## Assignment
Retype the entries below exactly, dropping the images.

## Data in this exercise
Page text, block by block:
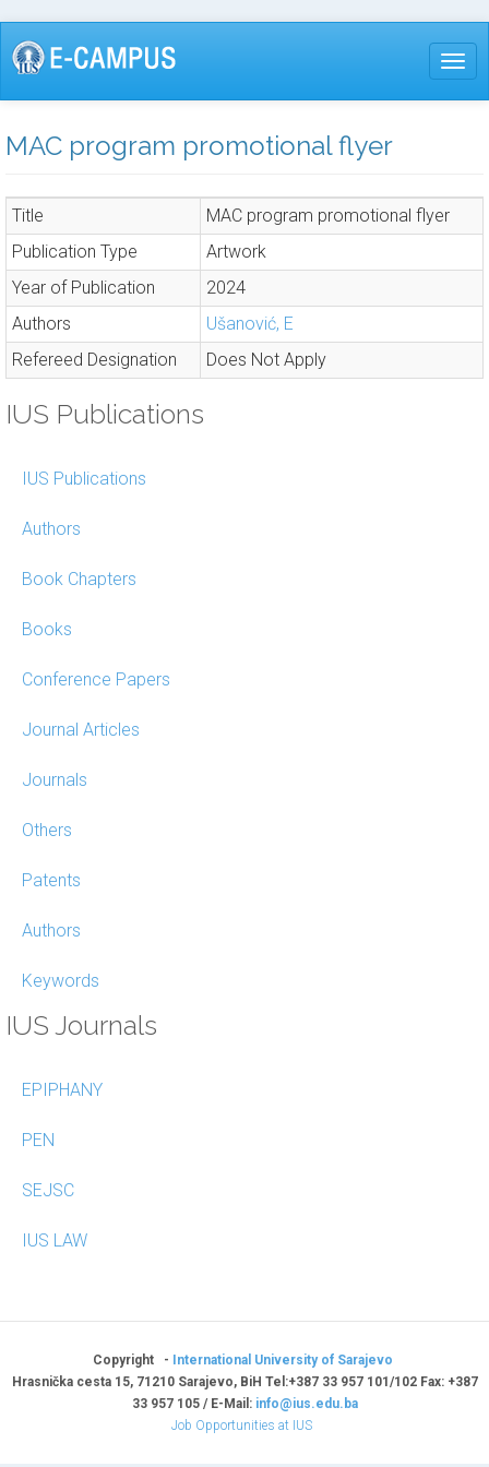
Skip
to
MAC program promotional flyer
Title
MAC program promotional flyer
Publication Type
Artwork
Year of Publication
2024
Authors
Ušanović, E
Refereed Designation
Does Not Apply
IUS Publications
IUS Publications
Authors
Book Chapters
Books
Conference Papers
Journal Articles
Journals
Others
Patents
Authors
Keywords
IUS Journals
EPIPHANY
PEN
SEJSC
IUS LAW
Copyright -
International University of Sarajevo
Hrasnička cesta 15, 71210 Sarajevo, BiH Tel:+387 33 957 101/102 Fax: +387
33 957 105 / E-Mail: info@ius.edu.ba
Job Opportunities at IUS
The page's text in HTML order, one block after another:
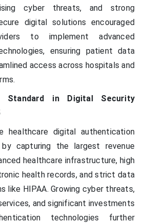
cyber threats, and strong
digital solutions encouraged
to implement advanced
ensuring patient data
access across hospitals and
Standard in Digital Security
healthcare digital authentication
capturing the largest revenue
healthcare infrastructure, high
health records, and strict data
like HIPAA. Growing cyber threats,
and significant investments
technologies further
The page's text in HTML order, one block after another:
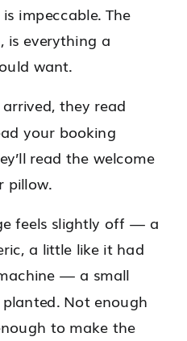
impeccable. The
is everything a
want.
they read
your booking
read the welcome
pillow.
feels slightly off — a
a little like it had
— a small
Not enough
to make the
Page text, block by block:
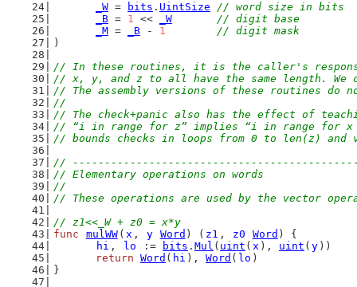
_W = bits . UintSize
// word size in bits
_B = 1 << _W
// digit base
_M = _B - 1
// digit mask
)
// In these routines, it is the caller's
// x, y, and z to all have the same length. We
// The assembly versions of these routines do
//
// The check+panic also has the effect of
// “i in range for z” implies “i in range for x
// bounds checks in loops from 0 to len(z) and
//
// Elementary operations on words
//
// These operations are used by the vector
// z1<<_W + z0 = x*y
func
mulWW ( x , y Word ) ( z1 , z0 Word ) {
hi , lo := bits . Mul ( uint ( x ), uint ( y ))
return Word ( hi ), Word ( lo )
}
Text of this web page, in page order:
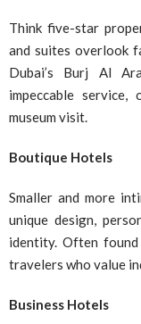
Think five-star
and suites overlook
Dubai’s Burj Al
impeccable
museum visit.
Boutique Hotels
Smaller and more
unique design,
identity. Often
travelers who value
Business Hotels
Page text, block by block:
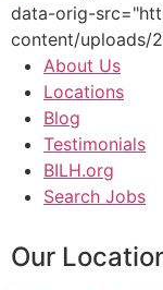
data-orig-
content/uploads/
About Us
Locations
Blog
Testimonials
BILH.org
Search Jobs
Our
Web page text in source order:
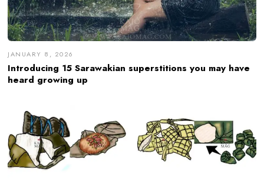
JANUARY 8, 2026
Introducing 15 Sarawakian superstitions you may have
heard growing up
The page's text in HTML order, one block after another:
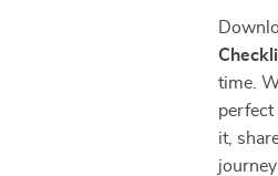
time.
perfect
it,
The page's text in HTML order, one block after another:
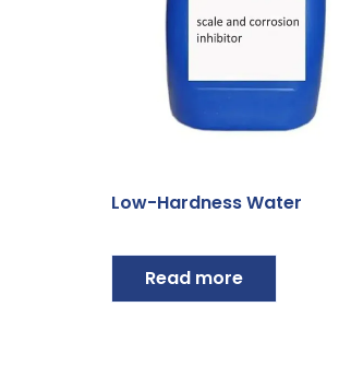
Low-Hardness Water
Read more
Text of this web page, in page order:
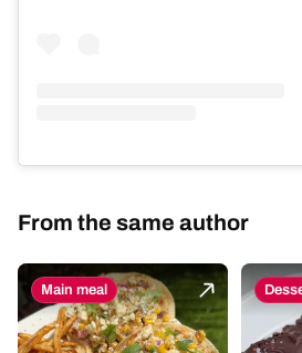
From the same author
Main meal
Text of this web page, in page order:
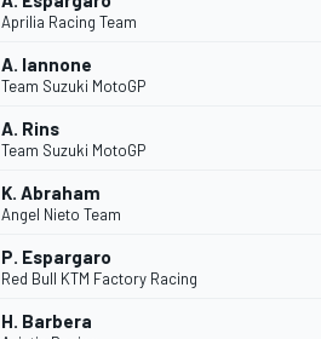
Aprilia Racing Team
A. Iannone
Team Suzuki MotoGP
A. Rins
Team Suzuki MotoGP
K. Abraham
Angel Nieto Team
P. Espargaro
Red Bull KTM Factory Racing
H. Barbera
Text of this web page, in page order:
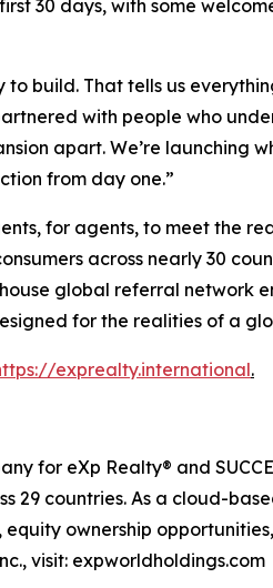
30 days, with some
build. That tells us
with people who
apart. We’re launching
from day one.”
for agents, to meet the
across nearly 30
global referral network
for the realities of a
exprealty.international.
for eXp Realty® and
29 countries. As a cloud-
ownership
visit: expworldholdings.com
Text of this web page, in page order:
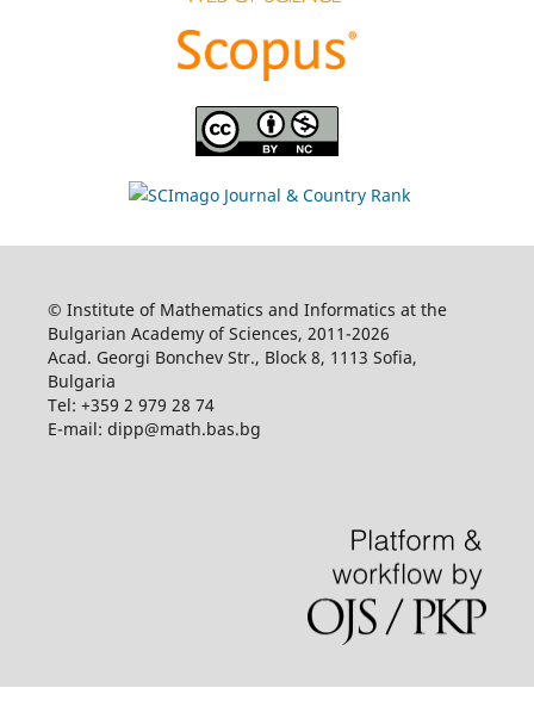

## Exercise result
Page text, block by block:
Skip
to
MAC program promotional flyer
Title
MAC program promotional flyer
Publication Type
Artwork
Year of Publication
2024
Authors
Ušanović, E
Refereed Designation
Does Not Apply
IUS Publications
IUS Publications
Authors
Book Chapters
Books
Conference Papers
Journal Articles
Journals
Others
Patents
Authors
Keywords
IUS Journals
EPIPHANY
PEN
SEJSC
IUS LAW
Copyright -
International University of Sarajevo
Hrasnička cesta 15, 71210 Sarajevo, BiH Tel:+387 33 957 101/102 Fax: +387
33 957 105 / E-Mail: info@ius.edu.ba
Job Opportunities at IUS
The page's text in HTML order, one block after another:
cyber threats, and strong
digital solutions encouraged
to implement advanced
ensuring patient data
access across hospitals and
Standard in Digital Security
healthcare digital authentication
capturing the largest revenue
healthcare infrastructure, high
health records, and strict data
like HIPAA. Growing cyber threats,
and significant investments
technologies further
The page's text in HTML order, one block after another:
impeccable. The
is everything a
want.
they read
your booking
read the welcome
pillow.
feels slightly off — a
a little like it had
— a small
Not enough
to make the
Page text, block by block:
_W = bits . UintSize
// word size in bits
_B = 1 << _W
// digit base
_M = _B - 1
// digit mask
)
// In these routines, it is the caller's
// x, y, and z to all have the same length. We
// The assembly versions of these routines do
//
// The check+panic also has the effect of
// “i in range for z” implies “i in range for x
// bounds checks in loops from 0 to len(z) and
//
// Elementary operations on words
//
// These operations are used by the vector
// z1<<_W + z0 = x*y
func
mulWW ( x , y Word ) ( z1 , z0 Word ) {
hi , lo := bits . Mul ( uint ( x ), uint ( y ))
return Word ( hi ), Word ( lo )
}
Text of this web page, in page order:
Think five-star
and suites overlook
Dubai’s Burj Al
impeccable
museum visit.
Boutique Hotels
Smaller and more
unique design,
identity. Often
travelers who value
Business Hotels
Page text, block by block:
data-orig-
content/uploads/
About Us
Locations
Blog
Testimonials
BILH.org
Search Jobs
Our
Web page text in source order:
JANUARY 8, 2026
Introducing 15 Sarawakian superstitions you may have
heard growing up
The page's text in HTML order, one block after another:
time.
perfect
it,
The page's text in HTML order, one block after another:
Low-Hardness Water
Read more
Text of this web page, in page order:
From the same author
Main meal
Text of this web page, in page order:
Aprilia Racing Team
A. Iannone
Team Suzuki MotoGP
A. Rins
Team Suzuki MotoGP
K. Abraham
Angel Nieto Team
P. Espargaro
Red Bull KTM Factory Racing
H. Barbera
Text of this web page, in page order:
30 days, with some
build. That tells us
with people who
apart. We’re launching
from day one.”
for agents, to meet the
across nearly 30
global referral network
for the realities of a
exprealty.international.
for eXp Realty® and
29 countries. As a cloud-
ownership
visit: expworldholdings.com
Text of this web page, in page order:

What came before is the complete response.